On a smaller, more immediate scale, there are ways we can work to promote a more just and equitable Internet right now. For all the problems with government and corporate surveillance we have in the US and other Western democracies, and for all the looming dangers to our lives and liberties that I’ve been describing, it’s important to remember that billions of people enjoy considerably less digital freedom and face far more grave risks as a result of their Internet use, in countries like Egypt, Ethiopia, Myanmar, and Turkey.
I am on the board of an organization called Access Now. Our mission is to defend and extend the digital rights of users at risk around the world. One of the services we offer is a Digital Security Helpline, which provides immediate tech support for civil society members who are being spied on and attacked on the Internet.
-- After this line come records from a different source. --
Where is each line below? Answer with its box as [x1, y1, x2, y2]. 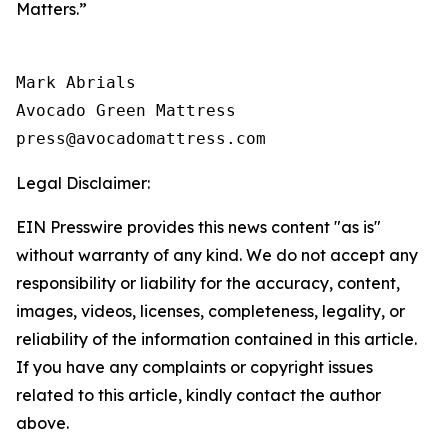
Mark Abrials [16, 73, 136, 92]
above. [16, 413, 69, 433]
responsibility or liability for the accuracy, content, [16, 273, 400, 293]
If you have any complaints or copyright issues [16, 357, 373, 377]
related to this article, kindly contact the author [16, 385, 381, 405]
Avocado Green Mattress [16, 101, 236, 120]
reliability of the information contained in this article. [16, 329, 417, 349]
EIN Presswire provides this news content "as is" [16, 217, 381, 237]
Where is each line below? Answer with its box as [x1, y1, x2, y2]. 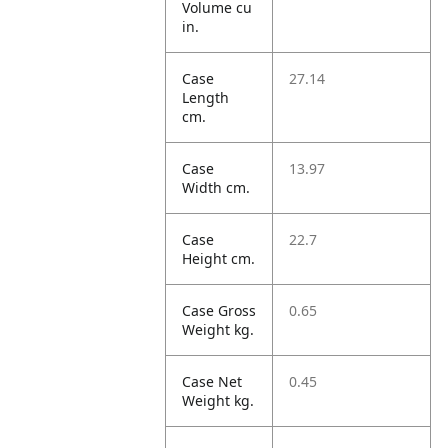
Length [182, 88, 230, 107]
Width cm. [182, 178, 251, 197]
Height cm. [182, 249, 256, 268]
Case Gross [182, 301, 257, 320]
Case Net [182, 372, 243, 391]
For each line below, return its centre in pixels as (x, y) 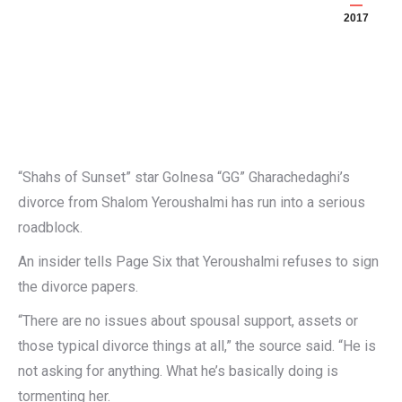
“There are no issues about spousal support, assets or (188, 321)
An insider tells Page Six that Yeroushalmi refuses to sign (198, 262)
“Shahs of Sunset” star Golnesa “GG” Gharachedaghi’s (184, 177)
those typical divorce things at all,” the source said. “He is (197, 346)
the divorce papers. (78, 287)
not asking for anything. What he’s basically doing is (178, 371)
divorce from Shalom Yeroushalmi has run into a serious (192, 202)
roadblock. (50, 227)
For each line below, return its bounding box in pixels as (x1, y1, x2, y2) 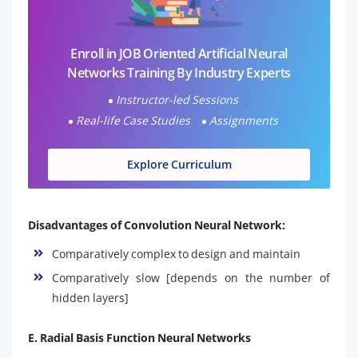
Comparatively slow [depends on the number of (52, 269, 330, 285)
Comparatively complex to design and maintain (52, 245, 300, 261)
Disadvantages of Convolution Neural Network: (28, 217, 285, 233)
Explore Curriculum (126, 157, 232, 173)
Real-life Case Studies (75, 113, 190, 129)
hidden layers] (52, 289, 129, 305)
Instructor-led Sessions (115, 92, 238, 108)
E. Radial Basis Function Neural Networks (28, 329, 251, 345)
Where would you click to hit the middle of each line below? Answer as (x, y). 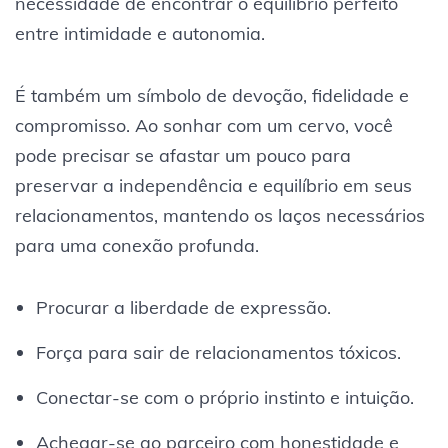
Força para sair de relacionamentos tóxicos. (218, 352)
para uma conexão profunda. (137, 245)
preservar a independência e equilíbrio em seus (213, 185)
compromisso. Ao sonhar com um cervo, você (204, 125)
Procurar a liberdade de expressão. (183, 307)
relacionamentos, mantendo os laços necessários (220, 215)
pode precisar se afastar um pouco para (183, 155)
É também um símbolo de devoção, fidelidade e (212, 95)
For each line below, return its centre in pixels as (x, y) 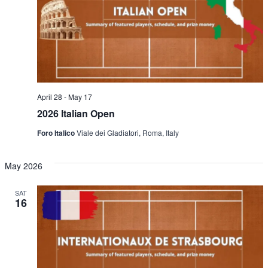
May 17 (80, 97)
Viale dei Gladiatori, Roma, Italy (128, 133)
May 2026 (24, 166)
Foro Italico (57, 133)
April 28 (50, 97)
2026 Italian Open (76, 114)
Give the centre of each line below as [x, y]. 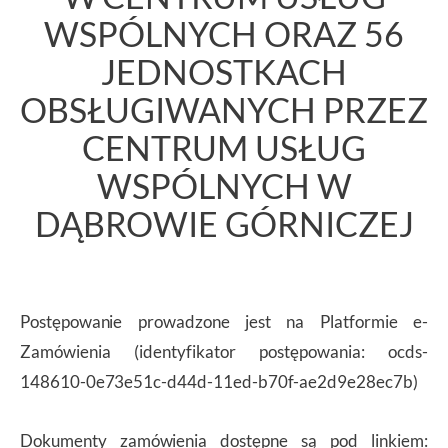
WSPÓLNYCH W [224, 185]
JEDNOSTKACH [224, 71]
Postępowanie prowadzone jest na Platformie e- [224, 321]
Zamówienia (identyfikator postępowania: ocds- [224, 351]
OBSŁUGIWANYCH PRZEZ [224, 109]
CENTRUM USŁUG [224, 147]
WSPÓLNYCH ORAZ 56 [224, 33]
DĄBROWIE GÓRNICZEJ [224, 223]
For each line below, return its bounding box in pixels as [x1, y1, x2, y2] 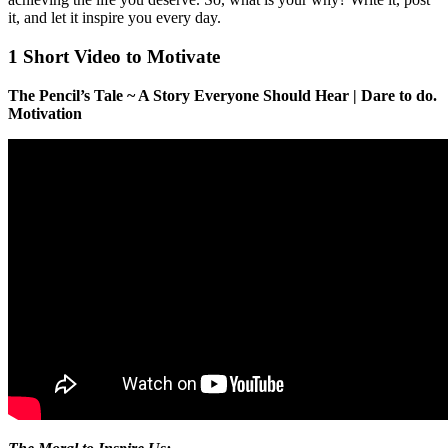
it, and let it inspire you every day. [8, 9, 221, 27]
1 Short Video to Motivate [8, 45, 220, 67]
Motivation [8, 104, 82, 122]
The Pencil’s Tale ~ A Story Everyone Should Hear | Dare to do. [8, 86, 437, 104]
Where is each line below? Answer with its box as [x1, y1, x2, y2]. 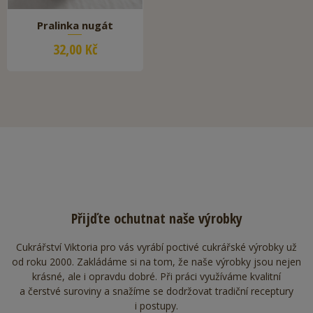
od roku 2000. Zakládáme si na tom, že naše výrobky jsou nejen [12, 254, 301, 268]
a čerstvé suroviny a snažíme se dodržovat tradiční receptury [20, 284, 293, 298]
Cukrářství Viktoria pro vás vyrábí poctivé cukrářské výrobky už [16, 240, 297, 254]
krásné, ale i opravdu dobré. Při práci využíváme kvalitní [32, 269, 281, 283]
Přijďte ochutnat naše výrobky [71, 208, 242, 228]
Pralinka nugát [36, 17, 113, 32]
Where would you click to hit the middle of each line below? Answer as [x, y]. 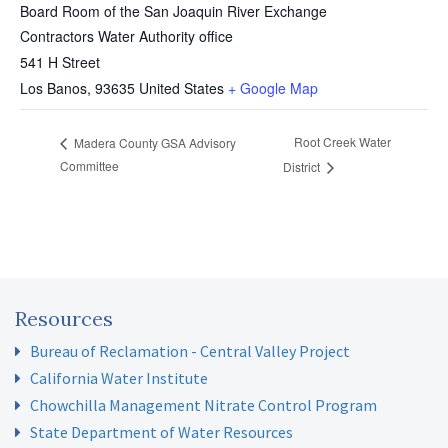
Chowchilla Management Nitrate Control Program [203, 405]
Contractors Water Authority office [126, 36]
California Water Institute [119, 378]
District [302, 167]
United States [181, 88]
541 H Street [60, 62]
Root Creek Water [342, 142]
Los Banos [53, 88]
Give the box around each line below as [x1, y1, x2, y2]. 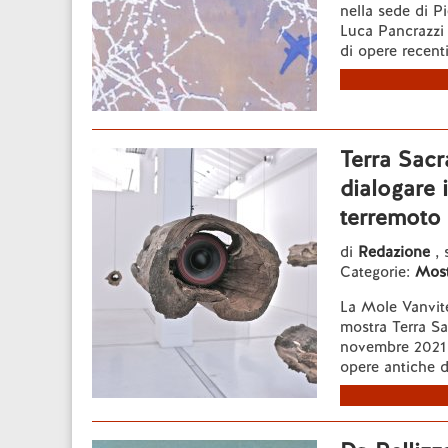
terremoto [340, 203, 441, 232]
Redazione [358, 242, 435, 262]
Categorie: [340, 262, 415, 282]
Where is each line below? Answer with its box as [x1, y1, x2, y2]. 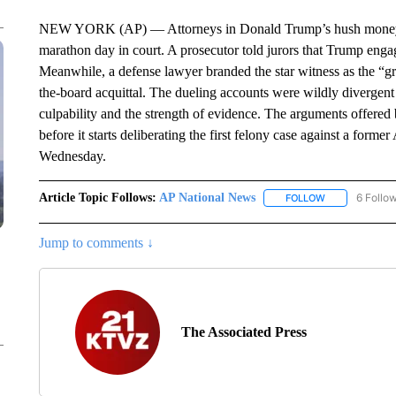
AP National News [158, 191, 255, 204]
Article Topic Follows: [38, 191, 156, 204]
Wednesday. [38, 148, 106, 164]
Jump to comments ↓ [38, 235, 154, 251]
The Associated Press [180, 324, 307, 340]
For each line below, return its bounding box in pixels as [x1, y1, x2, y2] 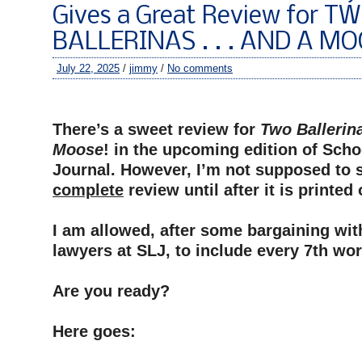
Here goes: [53, 322, 136, 340]
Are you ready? [53, 282, 170, 300]
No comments [167, 62, 233, 74]
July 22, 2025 [57, 62, 120, 74]
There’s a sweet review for [53, 120, 260, 138]
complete [53, 181, 124, 199]
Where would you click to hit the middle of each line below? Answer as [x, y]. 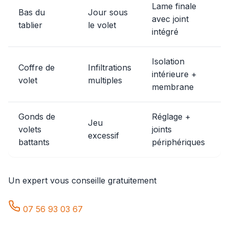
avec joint [170, 19]
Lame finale [174, 6]
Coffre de [37, 67]
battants [34, 142]
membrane [173, 87]
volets [30, 129]
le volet [102, 25]
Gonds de [37, 117]
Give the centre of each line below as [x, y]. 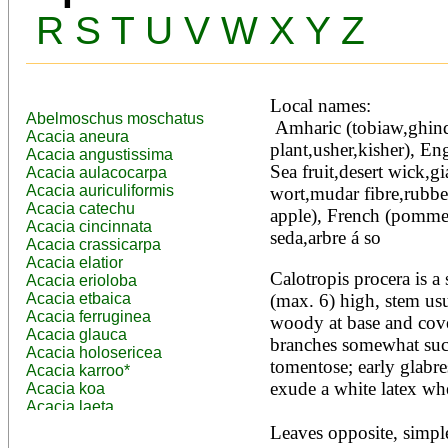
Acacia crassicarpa [93, 245]
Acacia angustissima [99, 155]
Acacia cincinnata [89, 227]
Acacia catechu [80, 209]
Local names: [320, 106]
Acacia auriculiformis [100, 191]
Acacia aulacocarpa [96, 173]
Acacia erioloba [81, 281]
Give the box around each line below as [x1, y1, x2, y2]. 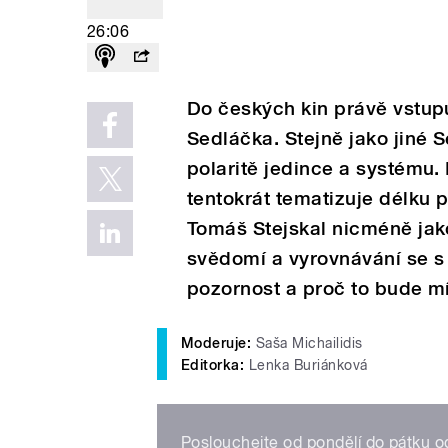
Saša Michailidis [251, 334, 363, 351]
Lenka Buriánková [248, 356, 368, 373]
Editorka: [181, 356, 249, 373]
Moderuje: [181, 334, 252, 351]
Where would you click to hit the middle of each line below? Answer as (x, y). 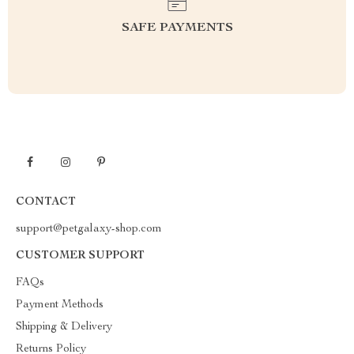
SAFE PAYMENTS (177, 28)
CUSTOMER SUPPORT (80, 256)
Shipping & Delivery (64, 327)
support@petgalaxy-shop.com (89, 229)
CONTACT (46, 202)
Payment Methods (60, 305)
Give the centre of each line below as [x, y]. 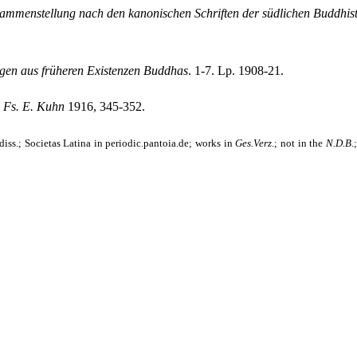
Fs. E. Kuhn [34, 106]
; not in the [300, 143]
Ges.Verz [254, 143]
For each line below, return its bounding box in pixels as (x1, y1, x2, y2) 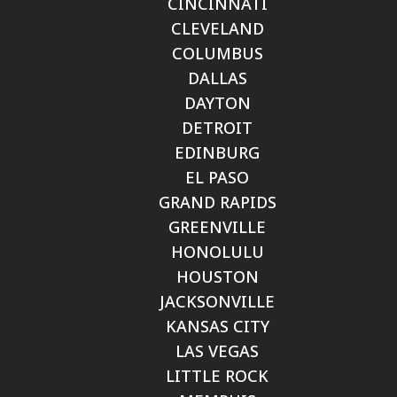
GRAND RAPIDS (158, 191, 276, 213)
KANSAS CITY (165, 315, 269, 337)
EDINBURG (175, 142, 260, 163)
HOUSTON (175, 266, 259, 287)
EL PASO (185, 167, 249, 188)
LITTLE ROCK (166, 365, 269, 386)
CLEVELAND (170, 18, 264, 39)
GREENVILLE (168, 216, 266, 237)
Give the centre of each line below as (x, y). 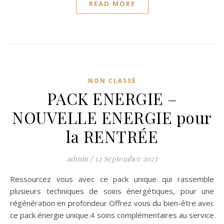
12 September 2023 (126, 158)
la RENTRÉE (112, 136)
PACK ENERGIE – (112, 98)
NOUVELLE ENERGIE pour (112, 117)
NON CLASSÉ (112, 81)
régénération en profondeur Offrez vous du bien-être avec (112, 203)
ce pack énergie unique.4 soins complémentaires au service (112, 215)
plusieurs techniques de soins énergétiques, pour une (112, 191)
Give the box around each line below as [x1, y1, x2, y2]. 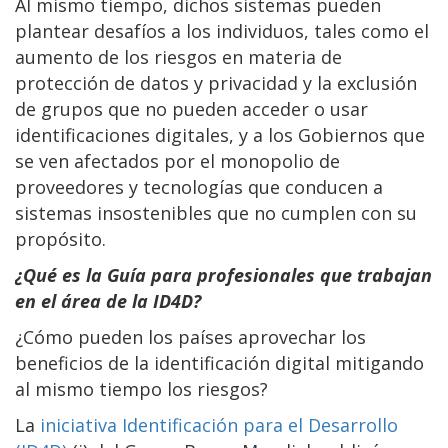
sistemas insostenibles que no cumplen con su [15, 200, 417, 225]
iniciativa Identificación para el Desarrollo [40, 412, 398, 437]
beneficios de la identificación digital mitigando [15, 350, 424, 375]
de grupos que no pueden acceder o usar [15, 96, 368, 121]
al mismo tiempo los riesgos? [15, 376, 268, 401]
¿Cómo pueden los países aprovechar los [15, 324, 366, 349]
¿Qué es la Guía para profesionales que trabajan [15, 262, 432, 287]
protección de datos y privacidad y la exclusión [15, 70, 417, 95]
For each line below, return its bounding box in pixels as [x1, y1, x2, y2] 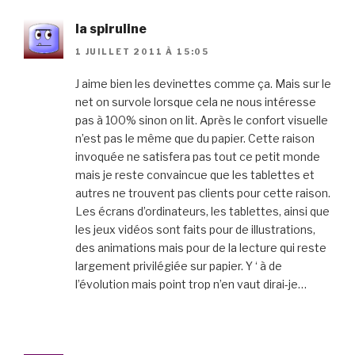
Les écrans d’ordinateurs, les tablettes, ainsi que [75, 204, 330, 218]
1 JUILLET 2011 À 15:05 [75, 46, 209, 56]
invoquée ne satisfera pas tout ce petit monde [75, 149, 320, 163]
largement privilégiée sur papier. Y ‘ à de [75, 258, 282, 273]
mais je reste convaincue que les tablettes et [75, 167, 315, 181]
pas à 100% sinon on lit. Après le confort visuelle [75, 113, 328, 127]
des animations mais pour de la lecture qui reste [75, 240, 326, 254]
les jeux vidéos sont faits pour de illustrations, [75, 222, 315, 236]
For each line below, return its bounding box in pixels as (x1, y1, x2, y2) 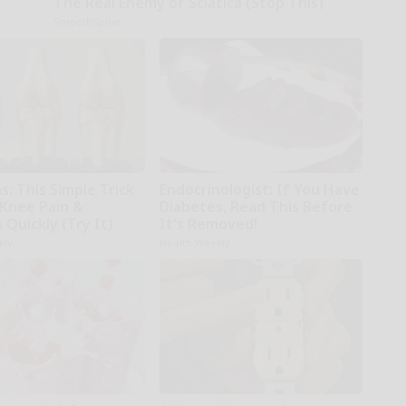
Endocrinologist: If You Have (159, 179, 360, 200)
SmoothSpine (53, 14, 121, 29)
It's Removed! (159, 214, 257, 235)
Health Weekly (159, 236, 230, 250)
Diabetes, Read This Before (159, 197, 353, 217)
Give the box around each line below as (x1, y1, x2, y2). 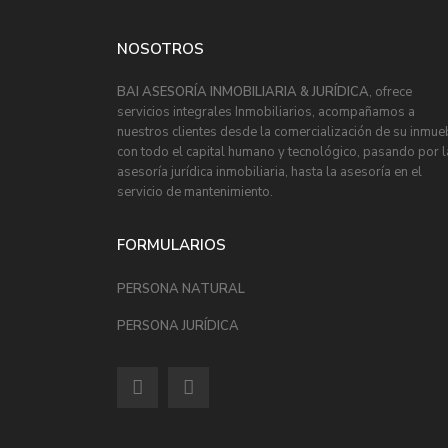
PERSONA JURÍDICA (117, 317, 239, 335)
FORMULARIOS (117, 235, 226, 255)
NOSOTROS (117, 39, 204, 59)
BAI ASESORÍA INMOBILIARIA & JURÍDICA (117, 83, 369, 101)
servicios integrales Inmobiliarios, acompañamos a (117, 103, 415, 121)
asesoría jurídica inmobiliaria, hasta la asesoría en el (117, 163, 422, 181)
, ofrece (369, 83, 412, 101)
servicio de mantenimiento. (117, 183, 273, 201)
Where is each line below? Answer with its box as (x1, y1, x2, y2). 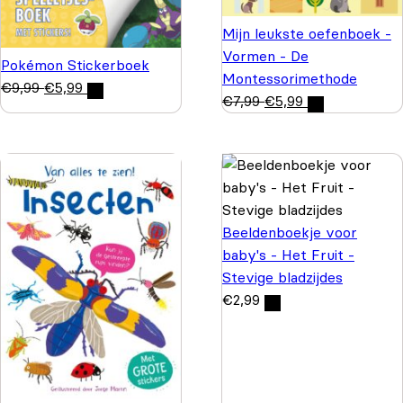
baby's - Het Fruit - (222, 245, 354, 264)
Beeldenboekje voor (222, 222, 357, 241)
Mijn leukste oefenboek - (222, 23, 391, 42)
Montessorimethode (222, 68, 357, 87)
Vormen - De (222, 46, 309, 65)
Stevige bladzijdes (222, 267, 343, 286)
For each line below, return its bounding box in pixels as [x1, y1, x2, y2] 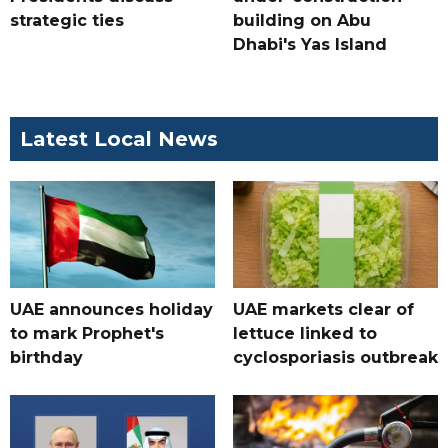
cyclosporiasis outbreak [232, 348, 438, 368]
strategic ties [10, 11, 124, 31]
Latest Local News [20, 127, 218, 152]
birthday [10, 348, 83, 368]
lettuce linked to [232, 324, 377, 344]
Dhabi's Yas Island [232, 35, 387, 55]
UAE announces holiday [10, 300, 213, 320]
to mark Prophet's [10, 324, 164, 344]
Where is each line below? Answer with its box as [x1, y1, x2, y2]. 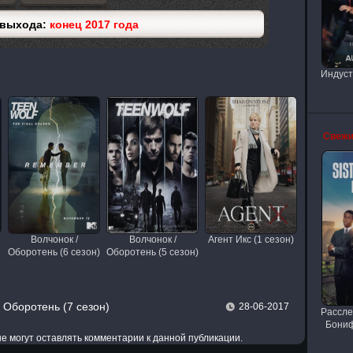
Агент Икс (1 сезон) [208, 233, 294, 245]
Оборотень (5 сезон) [106, 246, 199, 258]
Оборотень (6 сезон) [8, 246, 100, 258]
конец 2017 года [49, 17, 139, 31]
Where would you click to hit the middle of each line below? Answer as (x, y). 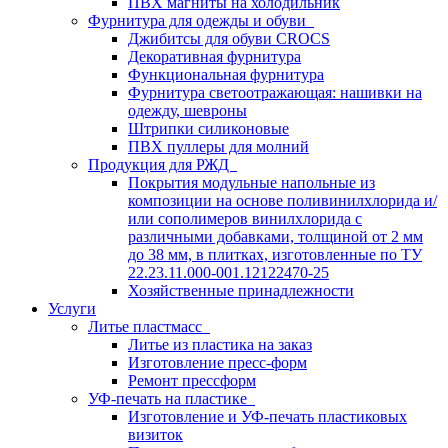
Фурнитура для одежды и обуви (201, 20)
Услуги (72, 308)
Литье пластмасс (149, 326)
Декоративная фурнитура (214, 56)
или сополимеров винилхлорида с (245, 218)
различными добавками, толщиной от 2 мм (275, 236)
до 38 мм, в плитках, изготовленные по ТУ (275, 254)
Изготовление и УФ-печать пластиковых (267, 416)
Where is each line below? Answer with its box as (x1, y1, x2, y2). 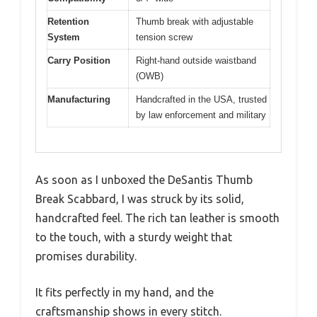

We also provide policy analysis and advocacy on government proposals around the world, advocate for policy changes in different countries, and convene an annual conference on human rights in the digital age.
I’ve had that organization and its work in the back of my mind as I’ve been writing this book. Both the problems and solutions I’ve been talking about focus on the world’s liberal democracies. They don’t apply as well to countries that use the Internet to find and arrest dissidents, or arrest people who give security training to dissidents. Even so, the recommendations I make would have a positive effect on them as well, even if it’s only the democracies that follow through on them. In the meantime, there are groups like Access Now working to improve digital rights around the globe: Paradigm Initiative in Nigeria, SMEX in Lebanon, KICTANet in Kenya, Derechos Digitales in Chile, and so on.
The Internet is often talked about as a societal equalizer, and that’s a fair characterization. It circulates and amplifies important ideas and human ideals. It connects people across borders. And it has sparked and enabled a dozen street-level revolutions led by people seeking greater freedoms and a better future. Who knows what the positive potential of the Internet+ may turn out to be? Of course, the Internet has a dark underbelly as well, and I’ve spent most of this book talking about problems lurking there. But as with most human endeavors, we need to continue hammering away to shape the emerging Internet+ into a medium that embodies and enables the human ideals of trust, security, resilience, peace, and justice the best it can.